EXAMPLE 70 tons of scrap was charged into a DC arc furnace of nominally 100 tons, and initial energization was carried out for 5 minutes.
t hot metal was charged. After that, re-energization is performed with an electric power of 60 MW, an upper blowing lance is inserted from the electric furnace ceiling, coke powder 70 kg / min and oxygen-containing gas 140 Nm.
³ / min was injected. After the completion of melting, oxygen-containing gas was further injected at 180 Nm ³ / min for refining. Other Examples and Comparative Examples were performed under the operating conditions shown in Table 1 as in the above Examples.

[0014]

[Table 1]

In the comparative example, (1) when no fuel was used,
(2) Two cases were considered, in which a carbon-containing fuel and an oxygen-containing gas were supplied by inserting an immersion lance into the molten metal from the electric furnace slag hole. Pure oxygen is used as the oxygen-containing gas,
Lance height is 1 to 4 from the hearth during the scrap melting period
m, and 3 to 4 m from the hearth during the subsequent decarburization / heating period.

The above operation results are shown in Table 1 together with the operation conditions. The power consumption rate of the example is significantly smaller than that of the comparative example, and the power consumption rate is smaller than that of the comparative example even when 100% scrap is operated. Further, the time required for the entire operation (dissolution period + decarburization, temperature rising period) is considerably shorter in the case of the example according to the present invention than in the comparative example.

[0017]

According to the present invention, even if a wide range of raw materials are used,
The electric furnace for steelmaking can now be operated efficiently. That is, by changing the supply rate of the oxygen-containing gas and the carbon-containing fuel over a wide range through the lance that is not immersed in the molten metal, even when a large amount of carbon-rich raw material is contained, or when all scrap is raw material, the electric furnace It has become possible to produce molten steel economically without reducing productivity.

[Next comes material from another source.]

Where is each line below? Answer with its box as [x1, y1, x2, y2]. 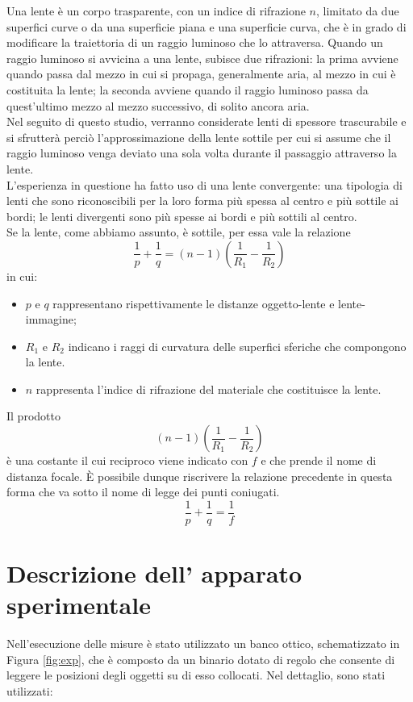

[Brief description of drawings]

FIG. 1 is a side view showing a scrap melting step during operation of an electric furnace according to the present invention.

FIG. 2 is a side view showing a decarburizing step during operation of the electric furnace according to the present invention.

[Explanation of symbols]

 1 Electric Furnace Body 2 Molten Metal 3 Upper Electrode 4 Liftable Lance 5 Lower Electrode 6 Scrap 7 Forming Slag 8 Slag Hole 9 Carbon-Containing Fuel + Oxygen-Containing Gas

 ─────────────────────────────────────────────────── ─── Continuation of the front page (72) Inventor Akira Nakato 1 Kawasaki-cho, Chuo-ku, Chiba City Kawasaki Steel Co., Ltd.Technology Research Division (72) Inventor Seiji Taguchi Kawasaki-cho, Chuo-ku, Chiba Kawasaki Steel Co., Ltd. Technical Research Division

Claims (2)

[Claims] 1. A lance capable of moving a carbon-containing fuel and an oxygen-containing gas up and down while energizing the electric furnace when charging scrap or scrap and molten pig iron in a molten state into an electric furnace for melting and refining. A method for operating an electric furnace for steelmaking, which comprises injecting the electric furnace into the electric furnace. 2. In the scrap remaining period, which is the first half of smelting and refining, the carbon-containing fuel and the oxidizing gas at a flow rate that does not reach its complete combustion are supplied to heat and melt the scrap and the molten metal. The slag is formed by the unburned carbon-containing fuel while being agitated, and during the decarburization period of the molten metal which is the latter half of the melting and refining, the carbon-containing fuel and the oxygen-containing gas in an amount equal to or more than the amount necessary for its complete combustion are supplied to obtain a predetermined component The method for operating an electric furnace for steelmaking according to claim 1, wherein impurities are removed to a composition concentration.